*** MATERIAL SUPPLIED ***

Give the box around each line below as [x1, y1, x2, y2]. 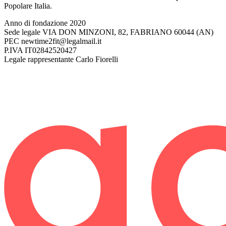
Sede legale [4, 28, 40, 37]
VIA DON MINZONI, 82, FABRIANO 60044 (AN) [42, 28, 213, 37]
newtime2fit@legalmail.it [21, 37, 101, 46]
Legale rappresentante [4, 55, 74, 64]
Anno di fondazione [4, 19, 68, 28]
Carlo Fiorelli [76, 55, 118, 64]
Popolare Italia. [4, 2, 52, 11]
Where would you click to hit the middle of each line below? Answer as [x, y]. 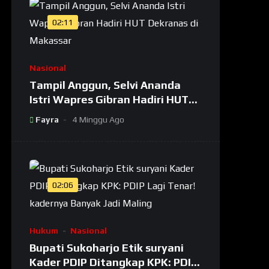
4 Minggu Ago [99, 120]
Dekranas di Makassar [87, 114]
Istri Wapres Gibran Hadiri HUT [109, 100]
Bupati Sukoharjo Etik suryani [107, 248]
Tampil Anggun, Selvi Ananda [105, 85]
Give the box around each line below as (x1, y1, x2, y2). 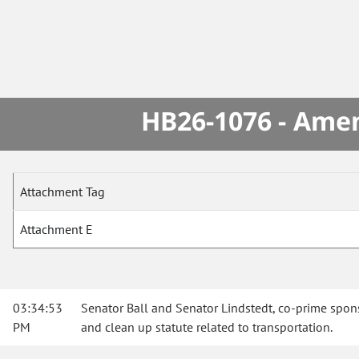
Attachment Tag (20, 184, 105, 200)
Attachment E (20, 221, 94, 238)
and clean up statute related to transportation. (81, 319, 333, 336)
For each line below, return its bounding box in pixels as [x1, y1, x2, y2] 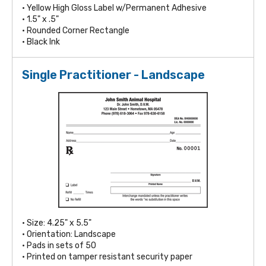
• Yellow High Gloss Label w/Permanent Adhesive [22, 2, 207, 13]
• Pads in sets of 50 [22, 240, 96, 251]
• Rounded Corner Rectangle [22, 25, 129, 36]
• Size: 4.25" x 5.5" [22, 217, 91, 228]
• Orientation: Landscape [22, 229, 116, 239]
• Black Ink [22, 36, 60, 47]
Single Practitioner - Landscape [22, 67, 205, 82]
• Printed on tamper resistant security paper [22, 251, 192, 262]
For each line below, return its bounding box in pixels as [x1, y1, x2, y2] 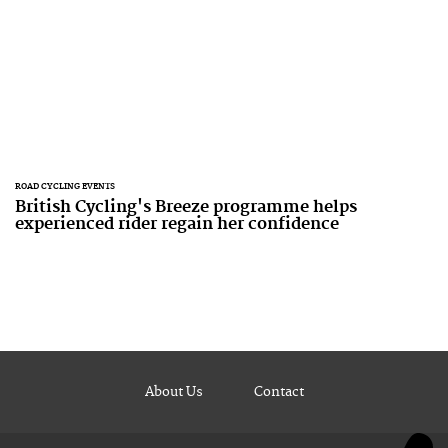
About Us [144, 384, 203, 400]
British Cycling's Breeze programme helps [15, 197, 357, 217]
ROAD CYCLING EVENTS [15, 181, 115, 192]
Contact [253, 384, 304, 400]
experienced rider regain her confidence [15, 214, 339, 234]
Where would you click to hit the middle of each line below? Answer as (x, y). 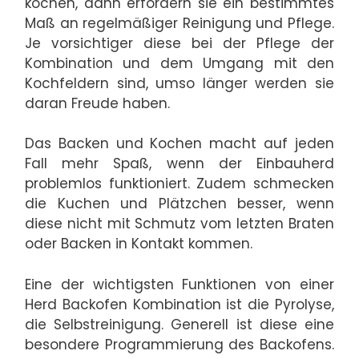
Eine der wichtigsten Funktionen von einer (179, 284)
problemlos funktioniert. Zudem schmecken (179, 184)
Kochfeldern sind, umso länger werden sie (179, 83)
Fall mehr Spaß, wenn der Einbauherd (179, 164)
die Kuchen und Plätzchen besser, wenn (179, 204)
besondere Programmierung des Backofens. (179, 344)
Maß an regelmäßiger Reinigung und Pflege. (179, 23)
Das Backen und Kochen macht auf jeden (179, 144)
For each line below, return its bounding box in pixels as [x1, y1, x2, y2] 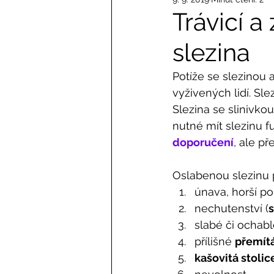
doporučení [172, 136, 234, 149]
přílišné [194, 235, 235, 248]
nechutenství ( [194, 202, 268, 215]
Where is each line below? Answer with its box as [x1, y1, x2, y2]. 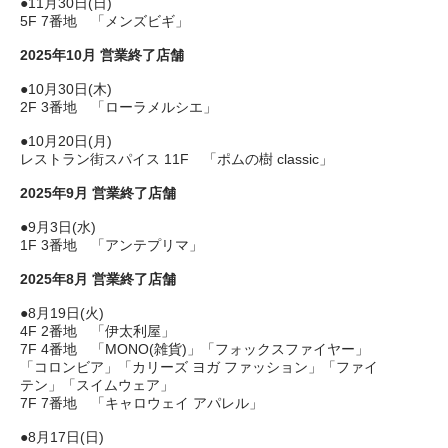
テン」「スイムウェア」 [20, 377, 174, 393]
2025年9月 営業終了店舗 [20, 185, 176, 201]
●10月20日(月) [20, 133, 112, 149]
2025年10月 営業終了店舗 [20, 47, 184, 63]
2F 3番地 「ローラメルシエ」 [20, 99, 217, 115]
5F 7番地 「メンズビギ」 [20, 13, 189, 29]
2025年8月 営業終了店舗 [20, 271, 176, 287]
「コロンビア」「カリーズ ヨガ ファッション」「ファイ [20, 359, 378, 375]
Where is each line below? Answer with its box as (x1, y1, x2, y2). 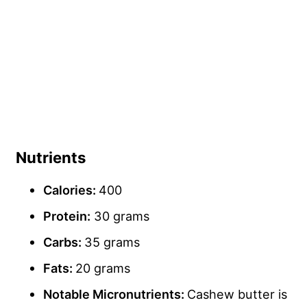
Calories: (43, 182, 99, 198)
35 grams (84, 234, 140, 250)
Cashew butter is (187, 286, 287, 302)
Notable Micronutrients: (43, 286, 187, 302)
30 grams (90, 208, 149, 224)
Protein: (43, 208, 90, 224)
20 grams (75, 260, 130, 276)
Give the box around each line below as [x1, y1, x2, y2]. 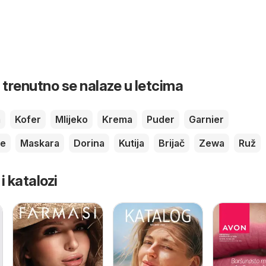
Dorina [74, 137, 104, 149]
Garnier [189, 113, 224, 125]
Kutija [119, 137, 144, 149]
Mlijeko [55, 113, 88, 125]
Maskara [20, 137, 59, 149]
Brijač [159, 137, 185, 149]
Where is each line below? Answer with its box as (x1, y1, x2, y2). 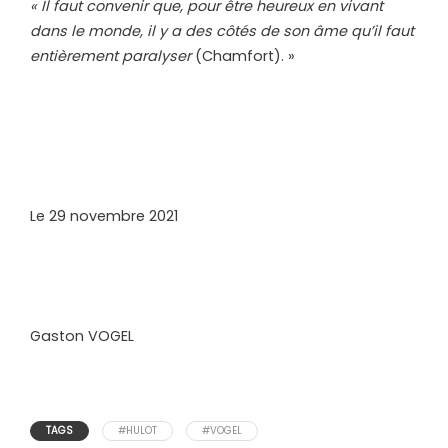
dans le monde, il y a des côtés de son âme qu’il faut (30, 20, 414, 41)
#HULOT (118, 422, 157, 438)
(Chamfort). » (195, 45, 295, 66)
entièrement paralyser (30, 45, 195, 66)
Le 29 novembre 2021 (30, 205, 178, 226)
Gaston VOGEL (30, 325, 134, 346)
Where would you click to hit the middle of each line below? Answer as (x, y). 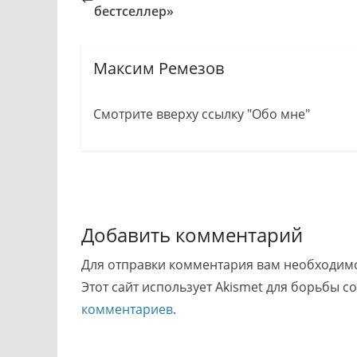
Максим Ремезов (159, 69)
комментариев (127, 309)
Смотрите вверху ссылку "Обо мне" (202, 114)
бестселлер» (134, 11)
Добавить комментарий (192, 234)
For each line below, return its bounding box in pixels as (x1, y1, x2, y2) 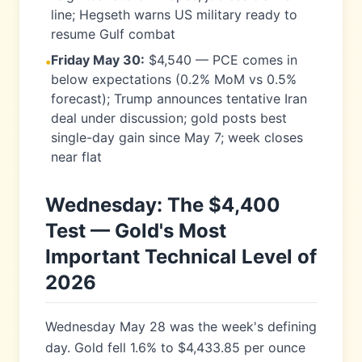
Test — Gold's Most (45, 219, 226, 242)
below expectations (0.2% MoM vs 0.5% (51, 71, 297, 87)
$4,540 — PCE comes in (145, 52, 297, 68)
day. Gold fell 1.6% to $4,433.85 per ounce (45, 339, 305, 356)
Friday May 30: (51, 52, 145, 68)
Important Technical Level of (45, 245, 317, 268)
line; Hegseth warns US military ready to (51, 6, 297, 23)
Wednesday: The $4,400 (45, 193, 280, 217)
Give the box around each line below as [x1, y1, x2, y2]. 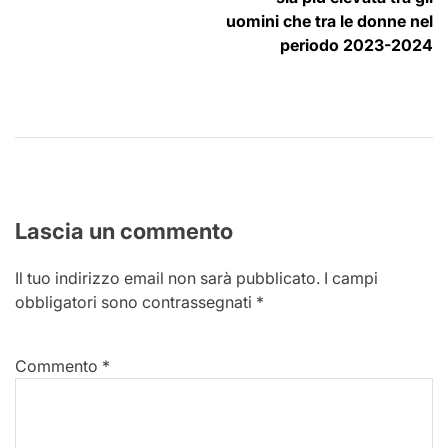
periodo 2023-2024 [280, 35, 433, 56]
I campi [324, 268, 378, 289]
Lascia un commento [15, 218, 233, 245]
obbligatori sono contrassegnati [15, 292, 256, 313]
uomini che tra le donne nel [226, 11, 433, 32]
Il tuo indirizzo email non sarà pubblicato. [15, 268, 320, 289]
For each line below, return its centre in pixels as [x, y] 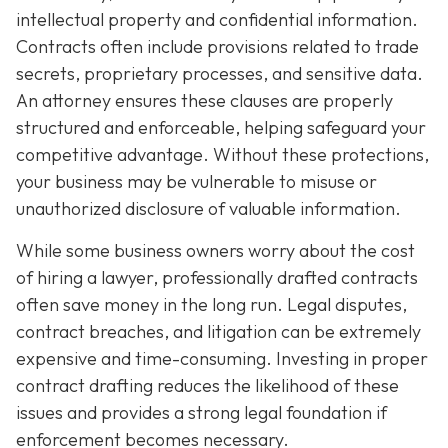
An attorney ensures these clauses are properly [204, 101]
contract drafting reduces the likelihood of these [207, 385]
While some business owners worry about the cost [215, 250]
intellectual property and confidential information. [217, 20]
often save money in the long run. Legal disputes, [211, 304]
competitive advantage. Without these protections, [222, 155]
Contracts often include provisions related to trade [217, 47]
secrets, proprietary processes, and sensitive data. [219, 74]
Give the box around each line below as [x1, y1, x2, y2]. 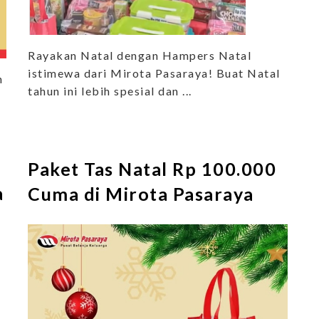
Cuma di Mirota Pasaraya [28, 182, 254, 204]
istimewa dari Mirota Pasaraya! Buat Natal [28, 66, 281, 80]
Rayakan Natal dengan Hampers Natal [28, 48, 251, 62]
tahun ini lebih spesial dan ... [28, 83, 192, 98]
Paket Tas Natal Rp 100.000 [28, 157, 276, 179]

*** End of MATERIAL SUPPLIED ***

▸ WHAT TO PRODUCE
Verbatim output of the entries is required, with each image left out.

▸ EXERCISE SOLUTION
Give the box around each line below as [x1, y1, x2, y2]. 
Sede legale [4, 28, 40, 37]
VIA DON MINZONI, 82, FABRIANO 60044 (AN) [42, 28, 213, 37]
newtime2fit@legalmail.it [21, 37, 101, 46]
Legale rappresentante [4, 55, 74, 64]
Anno di fondazione [4, 19, 68, 28]
Carlo Fiorelli [76, 55, 118, 64]
Popolare Italia. [4, 2, 52, 11]
Where would you click to hit the middle of each line below? Answer as [x, y]. 
4 Minggu Ago [99, 120]
Dekranas di Makassar [87, 114]
Istri Wapres Gibran Hadiri HUT [109, 100]
Bupati Sukoharjo Etik suryani [107, 248]
Tampil Anggun, Selvi Ananda [105, 85]
Give the box around each line below as (x1, y1, x2, y2). 
Attachment Tag (20, 184, 105, 200)
Attachment E (20, 221, 94, 238)
and clean up statute related to transportation. (81, 319, 333, 336)
For each line below, return its bounding box in pixels as [x1, y1, x2, y2] 
• Yellow High Gloss Label w/Permanent Adhesive [22, 2, 207, 13]
• Pads in sets of 50 [22, 240, 96, 251]
• Rounded Corner Rectangle [22, 25, 129, 36]
• Size: 4.25" x 5.5" [22, 217, 91, 228]
• Orientation: Landscape [22, 229, 116, 239]
• Black Ink [22, 36, 60, 47]
Single Practitioner - Landscape [22, 67, 205, 82]
• Printed on tamper resistant security paper [22, 251, 192, 262]
For each line below, return its bounding box in pixels as [x1, y1, x2, y2] 
About Us [144, 384, 203, 400]
British Cycling's Breeze programme helps [15, 197, 357, 217]
ROAD CYCLING EVENTS [15, 181, 115, 192]
Contact [253, 384, 304, 400]
experienced rider regain her confidence [15, 214, 339, 234]
Where would you click to hit the middle of each line below? Answer as (x, y). 
Eine der wichtigsten Funktionen von einer (179, 284)
problemlos funktioniert. Zudem schmecken (179, 184)
Kochfeldern sind, umso länger werden sie (179, 83)
Fall mehr Spaß, wenn der Einbauherd (179, 164)
die Kuchen und Plätzchen besser, wenn (179, 204)
besondere Programmierung des Backofens. (179, 344)
Maß an regelmäßiger Reinigung und Pflege. (179, 23)
Das Backen und Kochen macht auf jeden (179, 144)
For each line below, return its bounding box in pixels as [x1, y1, x2, y2] 
doporučení [172, 136, 234, 149]
přílišné [194, 235, 235, 248]
nechutenství ( [194, 202, 268, 215]
Where is each line below? Answer with its box as [x1, y1, x2, y2]. 
テン」「スイムウェア」 [20, 377, 174, 393]
2025年9月 営業終了店舗 [20, 185, 176, 201]
●10月20日(月) [20, 133, 112, 149]
2025年10月 営業終了店舗 [20, 47, 184, 63]
2F 3番地 「ローラメルシエ」 [20, 99, 217, 115]
5F 7番地 「メンズビギ」 [20, 13, 189, 29]
2025年8月 営業終了店舗 [20, 271, 176, 287]
「コロンビア」「カリーズ ヨガ ファッション」「ファイ [20, 359, 378, 375]
Where is each line below? Answer with its box as (x1, y1, x2, y2). 
Calories: (43, 182, 99, 198)
35 grams (84, 234, 140, 250)
Cashew butter is (187, 286, 287, 302)
Notable Micronutrients: (43, 286, 187, 302)
30 grams (90, 208, 149, 224)
Protein: (43, 208, 90, 224)
20 grams (75, 260, 130, 276)
Give the box around each line below as [x1, y1, x2, y2]. 
Dorina [74, 137, 104, 149]
Garnier [189, 113, 224, 125]
Kutija [119, 137, 144, 149]
Mlijeko [55, 113, 88, 125]
Maskara [20, 137, 59, 149]
Brijač [159, 137, 185, 149]
Where is each line below? Answer with its box as (x1, y1, x2, y2). 
dans le monde, il y a des côtés de son âme qu’il faut (30, 20, 414, 41)
#HULOT (118, 422, 157, 438)
(Chamfort). » (195, 45, 295, 66)
entièrement paralyser (30, 45, 195, 66)
Le 29 novembre 2021 (30, 205, 178, 226)
Gaston VOGEL (30, 325, 134, 346)
Where would you click to hit the middle of each line below? Answer as (x, y). 
Максим Ремезов (159, 69)
комментариев (127, 309)
Смотрите вверху ссылку "Обо мне" (202, 114)
бестселлер» (134, 11)
Добавить комментарий (192, 234)
For each line below, return its bounding box in pixels as (x1, y1, x2, y2) 
Test — Gold's Most (45, 219, 226, 242)
below expectations (0.2% MoM vs 0.5% (51, 71, 297, 87)
$4,540 — PCE comes in (145, 52, 297, 68)
day. Gold fell 1.6% to $4,433.85 per ounce (45, 339, 305, 356)
Friday May 30: (51, 52, 145, 68)
Important Technical Level of (45, 245, 317, 268)
line; Hegseth warns US military ready to (51, 6, 297, 23)
Wednesday: The $4,400 (45, 193, 280, 217)
Give the box around each line below as [x1, y1, x2, y2]. 
periodo 2023-2024 [280, 35, 433, 56]
I campi [324, 268, 378, 289]
Lascia un commento [15, 218, 233, 245]
obbligatori sono contrassegnati [15, 292, 256, 313]
uomini che tra le donne nel [226, 11, 433, 32]
Il tuo indirizzo email non sarà pubblicato. [15, 268, 320, 289]
For each line below, return its centre in pixels as [x, y] 
An attorney ensures these clauses are properly [204, 101]
contract drafting reduces the likelihood of these [207, 385]
While some business owners worry about the cost [215, 250]
intellectual property and confidential information. [217, 20]
often save money in the long run. Legal disputes, [211, 304]
competitive advantage. Without these protections, [222, 155]
Contracts often include provisions related to trade [217, 47]
secrets, proprietary processes, and sensitive data. [219, 74]
Give the box around each line below as [x1, y1, x2, y2]. 
Cuma di Mirota Pasaraya [28, 182, 254, 204]
istimewa dari Mirota Pasaraya! Buat Natal [28, 66, 281, 80]
Rayakan Natal dengan Hampers Natal [28, 48, 251, 62]
tahun ini lebih spesial dan ... [28, 83, 192, 98]
Paket Tas Natal Rp 100.000 [28, 157, 276, 179]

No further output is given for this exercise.